Source data
══════════════════════════════

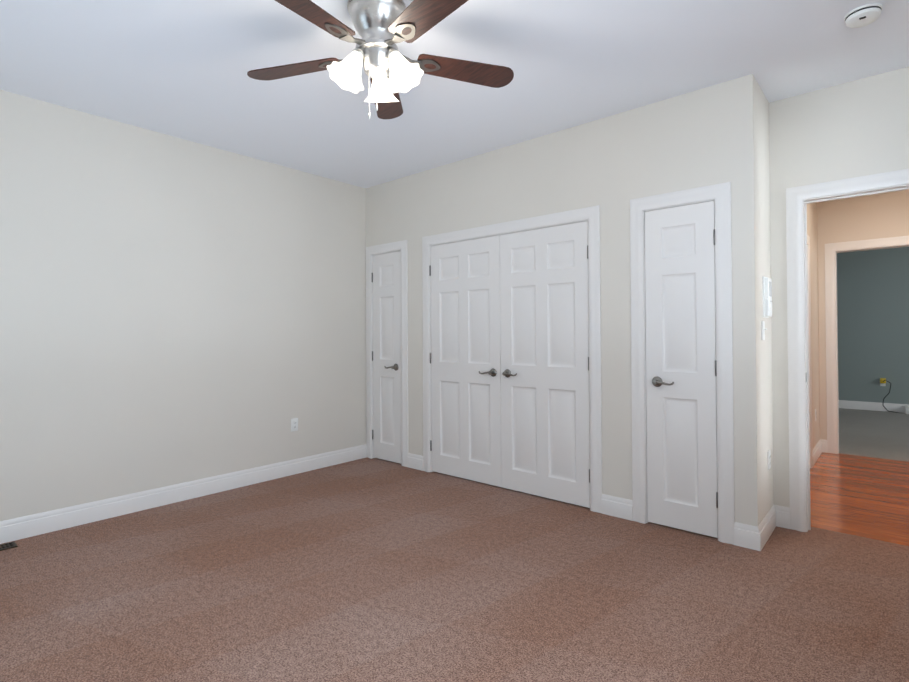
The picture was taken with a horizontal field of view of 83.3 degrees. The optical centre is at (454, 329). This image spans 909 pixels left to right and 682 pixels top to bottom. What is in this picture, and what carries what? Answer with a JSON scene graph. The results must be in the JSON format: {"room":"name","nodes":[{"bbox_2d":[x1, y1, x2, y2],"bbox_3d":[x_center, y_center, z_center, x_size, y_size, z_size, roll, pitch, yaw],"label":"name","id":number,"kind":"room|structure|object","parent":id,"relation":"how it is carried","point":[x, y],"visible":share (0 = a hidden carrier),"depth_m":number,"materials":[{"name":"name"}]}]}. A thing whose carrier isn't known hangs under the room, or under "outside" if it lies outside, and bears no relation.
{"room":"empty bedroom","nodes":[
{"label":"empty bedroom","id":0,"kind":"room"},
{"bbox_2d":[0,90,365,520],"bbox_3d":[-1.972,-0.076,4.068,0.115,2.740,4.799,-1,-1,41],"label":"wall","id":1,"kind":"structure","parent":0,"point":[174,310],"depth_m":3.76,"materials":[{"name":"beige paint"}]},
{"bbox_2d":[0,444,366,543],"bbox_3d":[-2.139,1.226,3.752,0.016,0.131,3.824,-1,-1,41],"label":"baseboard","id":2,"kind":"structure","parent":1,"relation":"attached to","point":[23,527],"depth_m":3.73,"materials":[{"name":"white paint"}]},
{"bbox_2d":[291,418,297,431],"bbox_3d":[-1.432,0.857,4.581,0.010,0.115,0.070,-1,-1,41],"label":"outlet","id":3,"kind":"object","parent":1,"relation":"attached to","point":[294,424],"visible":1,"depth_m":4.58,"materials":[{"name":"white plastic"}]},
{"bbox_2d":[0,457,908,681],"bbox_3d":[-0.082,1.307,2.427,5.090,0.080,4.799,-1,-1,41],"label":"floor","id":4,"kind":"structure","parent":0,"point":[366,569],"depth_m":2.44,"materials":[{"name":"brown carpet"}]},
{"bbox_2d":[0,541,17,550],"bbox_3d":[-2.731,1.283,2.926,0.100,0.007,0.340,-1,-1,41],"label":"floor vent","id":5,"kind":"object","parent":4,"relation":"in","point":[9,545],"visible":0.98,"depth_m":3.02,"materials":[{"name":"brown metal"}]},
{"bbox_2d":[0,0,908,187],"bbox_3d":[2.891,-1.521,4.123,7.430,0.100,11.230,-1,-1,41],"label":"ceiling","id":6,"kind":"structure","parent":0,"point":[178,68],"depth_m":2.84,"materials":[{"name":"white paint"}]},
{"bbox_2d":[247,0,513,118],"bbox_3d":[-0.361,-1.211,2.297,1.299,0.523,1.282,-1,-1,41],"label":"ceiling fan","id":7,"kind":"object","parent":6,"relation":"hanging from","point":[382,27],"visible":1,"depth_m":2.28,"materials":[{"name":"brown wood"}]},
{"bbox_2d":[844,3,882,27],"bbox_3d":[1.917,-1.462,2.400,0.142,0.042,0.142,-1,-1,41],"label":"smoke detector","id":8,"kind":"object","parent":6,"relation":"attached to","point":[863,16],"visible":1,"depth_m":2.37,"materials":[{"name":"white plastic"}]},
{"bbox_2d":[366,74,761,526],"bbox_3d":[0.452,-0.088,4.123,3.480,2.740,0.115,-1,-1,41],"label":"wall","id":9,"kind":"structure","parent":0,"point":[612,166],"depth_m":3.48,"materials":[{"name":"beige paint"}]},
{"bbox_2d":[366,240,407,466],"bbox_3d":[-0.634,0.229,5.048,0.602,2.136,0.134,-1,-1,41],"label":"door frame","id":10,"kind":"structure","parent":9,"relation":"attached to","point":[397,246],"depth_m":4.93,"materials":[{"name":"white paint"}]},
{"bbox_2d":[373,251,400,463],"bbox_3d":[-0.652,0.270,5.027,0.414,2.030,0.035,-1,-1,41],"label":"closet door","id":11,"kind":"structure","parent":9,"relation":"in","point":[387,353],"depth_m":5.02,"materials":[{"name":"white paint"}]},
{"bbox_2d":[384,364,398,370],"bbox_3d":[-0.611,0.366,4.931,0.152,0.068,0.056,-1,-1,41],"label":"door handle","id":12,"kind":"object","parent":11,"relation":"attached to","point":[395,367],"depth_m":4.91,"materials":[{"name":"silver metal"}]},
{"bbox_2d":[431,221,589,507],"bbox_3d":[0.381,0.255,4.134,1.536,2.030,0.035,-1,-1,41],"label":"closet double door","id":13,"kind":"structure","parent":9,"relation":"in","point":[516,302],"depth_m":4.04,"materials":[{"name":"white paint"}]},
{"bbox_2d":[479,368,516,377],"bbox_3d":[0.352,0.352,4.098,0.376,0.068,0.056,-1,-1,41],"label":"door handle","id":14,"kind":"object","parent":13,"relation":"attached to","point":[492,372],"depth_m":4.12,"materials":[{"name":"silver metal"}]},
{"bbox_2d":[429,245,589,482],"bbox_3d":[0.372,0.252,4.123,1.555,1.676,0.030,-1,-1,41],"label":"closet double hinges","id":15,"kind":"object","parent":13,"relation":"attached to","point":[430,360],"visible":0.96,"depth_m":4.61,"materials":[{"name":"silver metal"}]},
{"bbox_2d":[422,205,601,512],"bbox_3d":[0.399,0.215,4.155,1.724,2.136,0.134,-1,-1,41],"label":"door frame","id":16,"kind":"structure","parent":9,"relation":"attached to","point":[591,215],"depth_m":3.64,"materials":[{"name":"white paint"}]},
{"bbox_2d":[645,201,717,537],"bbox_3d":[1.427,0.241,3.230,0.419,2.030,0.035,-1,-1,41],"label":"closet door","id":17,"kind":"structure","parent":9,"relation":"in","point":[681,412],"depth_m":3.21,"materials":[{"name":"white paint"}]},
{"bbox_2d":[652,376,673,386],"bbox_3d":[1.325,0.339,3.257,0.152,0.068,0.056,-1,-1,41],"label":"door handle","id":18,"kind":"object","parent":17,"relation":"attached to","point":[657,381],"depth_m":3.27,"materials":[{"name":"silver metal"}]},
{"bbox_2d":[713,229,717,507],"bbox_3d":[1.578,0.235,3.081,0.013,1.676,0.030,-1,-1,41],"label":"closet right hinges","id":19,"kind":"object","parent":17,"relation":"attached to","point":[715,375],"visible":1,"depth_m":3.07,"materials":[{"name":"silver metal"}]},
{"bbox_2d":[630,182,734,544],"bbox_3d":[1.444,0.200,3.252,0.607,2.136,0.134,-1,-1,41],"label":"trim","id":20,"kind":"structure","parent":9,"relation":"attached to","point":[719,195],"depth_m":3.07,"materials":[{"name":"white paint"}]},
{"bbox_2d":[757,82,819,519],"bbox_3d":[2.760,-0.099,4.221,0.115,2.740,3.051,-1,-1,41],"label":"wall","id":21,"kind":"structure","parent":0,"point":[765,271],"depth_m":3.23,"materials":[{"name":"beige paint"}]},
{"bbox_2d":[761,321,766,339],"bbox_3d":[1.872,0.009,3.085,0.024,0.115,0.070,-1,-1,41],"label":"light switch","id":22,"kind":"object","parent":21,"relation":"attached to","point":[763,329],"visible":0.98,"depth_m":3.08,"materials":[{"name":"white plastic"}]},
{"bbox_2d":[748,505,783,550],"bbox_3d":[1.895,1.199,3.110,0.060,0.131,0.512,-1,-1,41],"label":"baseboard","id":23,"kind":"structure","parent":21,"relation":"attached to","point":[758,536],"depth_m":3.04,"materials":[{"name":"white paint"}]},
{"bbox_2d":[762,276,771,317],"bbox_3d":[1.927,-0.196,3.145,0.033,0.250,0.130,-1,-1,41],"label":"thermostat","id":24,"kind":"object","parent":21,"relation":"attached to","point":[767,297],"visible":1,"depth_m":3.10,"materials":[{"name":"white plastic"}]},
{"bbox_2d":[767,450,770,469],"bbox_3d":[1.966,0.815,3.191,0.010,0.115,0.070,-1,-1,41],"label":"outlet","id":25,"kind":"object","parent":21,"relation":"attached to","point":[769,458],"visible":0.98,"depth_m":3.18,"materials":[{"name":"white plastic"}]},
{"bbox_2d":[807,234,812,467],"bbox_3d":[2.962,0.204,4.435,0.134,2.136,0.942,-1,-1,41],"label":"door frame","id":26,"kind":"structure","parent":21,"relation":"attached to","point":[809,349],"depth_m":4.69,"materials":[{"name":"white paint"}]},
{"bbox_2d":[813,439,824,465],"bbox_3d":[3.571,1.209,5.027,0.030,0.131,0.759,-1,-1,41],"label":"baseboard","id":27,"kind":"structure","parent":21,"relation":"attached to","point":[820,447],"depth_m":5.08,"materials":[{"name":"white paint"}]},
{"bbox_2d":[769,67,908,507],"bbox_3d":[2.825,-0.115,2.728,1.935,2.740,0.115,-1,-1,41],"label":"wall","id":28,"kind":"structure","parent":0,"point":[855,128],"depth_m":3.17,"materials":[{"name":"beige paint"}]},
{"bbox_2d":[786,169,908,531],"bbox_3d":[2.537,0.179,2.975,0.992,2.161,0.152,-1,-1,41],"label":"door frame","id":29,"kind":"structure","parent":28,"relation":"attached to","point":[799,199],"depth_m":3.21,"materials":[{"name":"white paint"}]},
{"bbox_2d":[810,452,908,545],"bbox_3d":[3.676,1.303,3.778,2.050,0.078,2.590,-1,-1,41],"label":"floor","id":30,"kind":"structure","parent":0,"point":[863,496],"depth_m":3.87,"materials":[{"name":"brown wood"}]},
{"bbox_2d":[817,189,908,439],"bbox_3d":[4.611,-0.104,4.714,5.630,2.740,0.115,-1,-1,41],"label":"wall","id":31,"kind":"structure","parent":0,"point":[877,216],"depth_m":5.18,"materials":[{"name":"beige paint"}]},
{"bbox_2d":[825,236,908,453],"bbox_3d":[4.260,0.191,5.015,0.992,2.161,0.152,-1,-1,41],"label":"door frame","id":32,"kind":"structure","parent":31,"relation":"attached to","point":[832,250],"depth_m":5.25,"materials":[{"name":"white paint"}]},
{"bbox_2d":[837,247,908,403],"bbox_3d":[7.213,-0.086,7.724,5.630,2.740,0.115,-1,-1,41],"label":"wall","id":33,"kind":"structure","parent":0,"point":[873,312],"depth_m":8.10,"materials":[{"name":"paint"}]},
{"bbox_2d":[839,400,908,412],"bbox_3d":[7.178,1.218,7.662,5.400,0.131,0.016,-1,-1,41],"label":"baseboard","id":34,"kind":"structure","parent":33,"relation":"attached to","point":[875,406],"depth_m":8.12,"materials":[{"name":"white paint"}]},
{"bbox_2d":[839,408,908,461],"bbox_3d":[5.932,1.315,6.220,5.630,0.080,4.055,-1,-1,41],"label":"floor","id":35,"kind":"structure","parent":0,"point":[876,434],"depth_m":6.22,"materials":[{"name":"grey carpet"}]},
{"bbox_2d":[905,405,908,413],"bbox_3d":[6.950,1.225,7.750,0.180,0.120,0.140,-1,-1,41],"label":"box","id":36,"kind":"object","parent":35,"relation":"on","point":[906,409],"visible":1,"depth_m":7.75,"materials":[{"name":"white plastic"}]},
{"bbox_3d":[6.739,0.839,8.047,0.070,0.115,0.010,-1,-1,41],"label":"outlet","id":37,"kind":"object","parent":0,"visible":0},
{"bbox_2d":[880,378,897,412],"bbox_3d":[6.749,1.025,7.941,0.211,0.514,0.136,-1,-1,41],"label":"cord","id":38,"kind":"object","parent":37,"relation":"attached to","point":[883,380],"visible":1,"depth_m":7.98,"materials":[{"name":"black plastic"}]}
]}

══════════════════════════════

> What you have to do
Your answer should consist of each line above in which "bedroom" appears.

> Answer for this exercise
{"room":"empty bedroom","nodes":[
{"label":"empty bedroom","id":0,"kind":"room"},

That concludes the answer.